Фенелон, ученик и друг Боссюэ, ставший впоследствии его соперником и врагом, начинает своего «Телемаха». Хотя, как говорили, он создавал это сочинение в целях воспитания герцога Бургундского, было все же несколько странно давать в руки королевского внука книгу, которая начинается с любовных историй Калипсо и Эвхариды, а заканчивается критикой его деда. И в самом деле, упивающегося своими победами Сесостриса и чванливого, но в то же время бедного Идоменея вполне можно было сравнивать с Людовиком XIV, проезжающим под триумфальными арками, которые являются ныне воротами Сен-Дени и Сен-Мартен, и сооружающим Версаль, который стал причиной разорения Франции; тогда как Протесилай, этот враг великих полководцев, желающих быть славой государства, а не льстецами министров, был кем-то вроде античного Лувуа, преследующего Тюренна и сживающего со света принца де Конде.

В Англии «Телемах» выдержал четырнадцать изданий, по крайней мере тринадцать из которых были обязаны своему появлению как раз этому мнению.

Ларошфуко, которого мы видели фрондером и влюбленным, перестал быть влюбленным, но остался фрондером.
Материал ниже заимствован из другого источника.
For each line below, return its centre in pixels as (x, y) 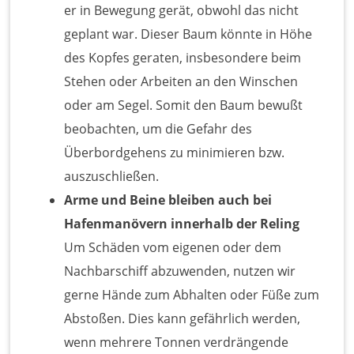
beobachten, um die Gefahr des (158, 128)
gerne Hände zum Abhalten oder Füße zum (192, 294)
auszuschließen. (112, 176)
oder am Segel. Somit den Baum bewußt (184, 105)
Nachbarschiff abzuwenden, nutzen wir (180, 271)
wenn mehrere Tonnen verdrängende (177, 342)
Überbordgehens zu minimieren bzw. (175, 152)
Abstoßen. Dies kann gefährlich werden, (183, 318)

Две раны, полученные им за г-жу де Лонгвиль, превратили его в человеконенавистника, и он пишет свои беспросветно мрачные «Максимы».

В 1654 году Паскаль издает сборник своих «Писем к провинциалу», продолжение которых дал наш знаменитый профессор истории Мишле. Всем известно, какой успех они имели, но не все знают, что, когда однажды епископ Люсонский спросил у Боссюэ, какое сочинение он хотел бы иметь в числе своих собственных, епископ Мо ответил:

— «Письма к провинциалу».

Буало, который перестанет сочинять, когда Людовик XIV перестанет одерживать победы и у поэта не будет больше случая описывать походы в Голландию и воспевать переправу через Рейн, публикует свое «Поэтическое искусство», свои «Сатиры» и «Аналой». Однако самыми читаемыми из всех его сатир оказываются вовсе не те, что были напечатаны; среди них есть одна, весьма короткая и оставшаяся в рукописи, которую все знают наизусть и которая заставляет улыбнуться Людовика XIV, так любившего принижать все, что было до него; она адресована Данжо и начинается строкой:


Высокий род, Данжо, не плод воображенья.[60]
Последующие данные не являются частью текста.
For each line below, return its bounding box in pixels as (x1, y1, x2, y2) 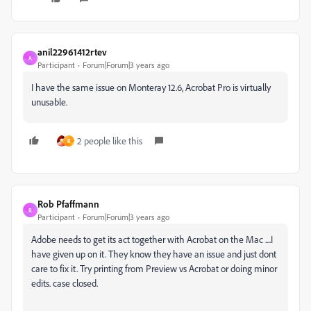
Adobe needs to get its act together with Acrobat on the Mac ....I (31, 233, 273, 246)
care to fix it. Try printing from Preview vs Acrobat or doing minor (31, 262, 277, 275)
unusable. (31, 96, 69, 108)
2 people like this (77, 135, 142, 147)
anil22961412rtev (37, 46, 107, 58)
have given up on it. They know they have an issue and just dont (31, 248, 276, 260)
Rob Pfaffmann (37, 198, 99, 210)
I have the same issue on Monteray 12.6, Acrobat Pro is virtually (31, 81, 271, 94)
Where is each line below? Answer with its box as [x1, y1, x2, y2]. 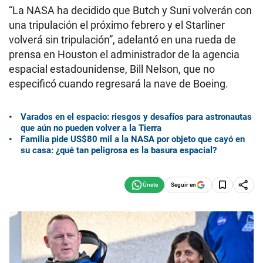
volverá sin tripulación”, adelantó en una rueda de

Госпожа де Лафайет только что написала свою «Историю Генриетты Английской»; г-жа де Келюс — свои романы; г-жа Дезульер — свои идиллии.
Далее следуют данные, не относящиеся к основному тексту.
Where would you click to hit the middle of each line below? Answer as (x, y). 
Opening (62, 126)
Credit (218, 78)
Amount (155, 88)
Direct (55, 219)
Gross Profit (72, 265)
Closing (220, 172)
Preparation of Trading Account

Фонтенель придумывает свои «Миры» и совершает с читателями прогулку по воображаемой стране, Христофором Колумбом которой за двадцать лет до этого был Декарт.

Сен-Симон, еще почти подросток, делает заметки, на основе которых он напишет впоследствии свои восхитительные мемуары.

После истории и поэзии идет музыка. Кино, чересчур атакуемый Буало, и Люлли, чересчур, быть может, хвалимый им, объединяются, и благодаря их сотрудничеству появляются первые французские оперы: оперы эти носят названия «Армида» и «Атис». До Люлли у нас были известны только песни, и почти все арии, которые пелись под аккомпанемент теорбы или гитары, пришли к нам из Испании или Италии. Двадцать четыре королевских скрипача были единственным слаженным оркестром, имевшимся во Франции.

Французская живопись началась в царствование Людовика XIII. Рубенс, изобразивший на холсте жизнь Марии Медичи, еще мог приводить в восхищение Пуссена, но Лебрен, с появлением которого французская школа стала усиливаться, стоил большего, чем все художники, которых имела тогда Италия. Правда, Италия переживала в то время упадок, тогда как Франция, юная и невежественная, напротив, создавала, по существу говоря, свои первые картины.